I was watching an old series set in the 70s last night. The mum, who had just got a part time job, came home from work and immediately started putting on a wash and getting dinner in her high heels and smart suit. Later she was shown watching telly still in the same outfit.

I was also watching a repeat of Ever Decreasing Circles recently and was struck by how Martin's wife who is young, healthy and bright with no children just stays at home all day while he goes out to work.

Any one se find it interesting how old programmes sometimes make you think 'that would never happen today'.

Vintagejazz Sun 19-Jun-22 21:39:49

Zoejory

My mother was trotting around in heels in the 1950s, but at Heathrow Airport working for BOAC. She had her children, always born in February/March so as not to coincide with tennis season and continued working until she was 68. She'd have hated being at home.

I actually took time out when my children were small. I had about 7 years at home whilst DH worked. We were lucky that we could afford this. Not everyone could.

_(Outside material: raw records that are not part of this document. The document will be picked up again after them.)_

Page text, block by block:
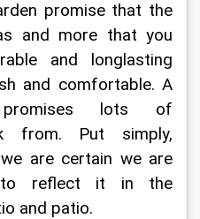
promise that the
and more that you
and longlasting
and comfortable. A
promises lots of
from. Put simply,
are certain we are
reflect it in the
and patio.
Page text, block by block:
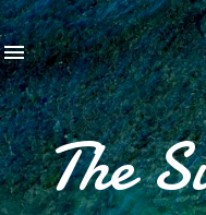
The
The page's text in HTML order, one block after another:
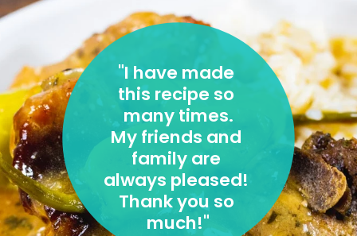
"I have made
this recipe so
many times.
My friends and
family are
always pleased!
Thank you so
much!"

All my children are married now and the females all work. One of my sons was actually a stay at home dad when their girls were very young.

Every family works out what is best for them.

But that's the point. A lot of families can no longer do that. Regardless of whether they would prefer to have one parent at home or just working part time, that's often not an option any more.
It is good that women who would be unhappy giving up their job no longer have to do so. But it should not be at the expense of those who want to stay at home with the children.
But we still don't have a balance.

Doodledog Sun 19-Jun-22 20:33:28

Agreed on all counts, M0nica, but many of the posts on this thread have been addressed to the mothers, not the fathers.

Zoejory Sun 19-Jun-22 20:32:02

My mother was trotting around in heels in the 1950s, but at Heathrow Airport working for BOAC. She had her children, always born in February/March so as not to coincide with tennis season and continued working until she was 68. She'd have hated being at home.

I actually took time out when my children were small. I had about 7 years at home whilst DH worked. We were lucky that we could afford this. Not everyone could.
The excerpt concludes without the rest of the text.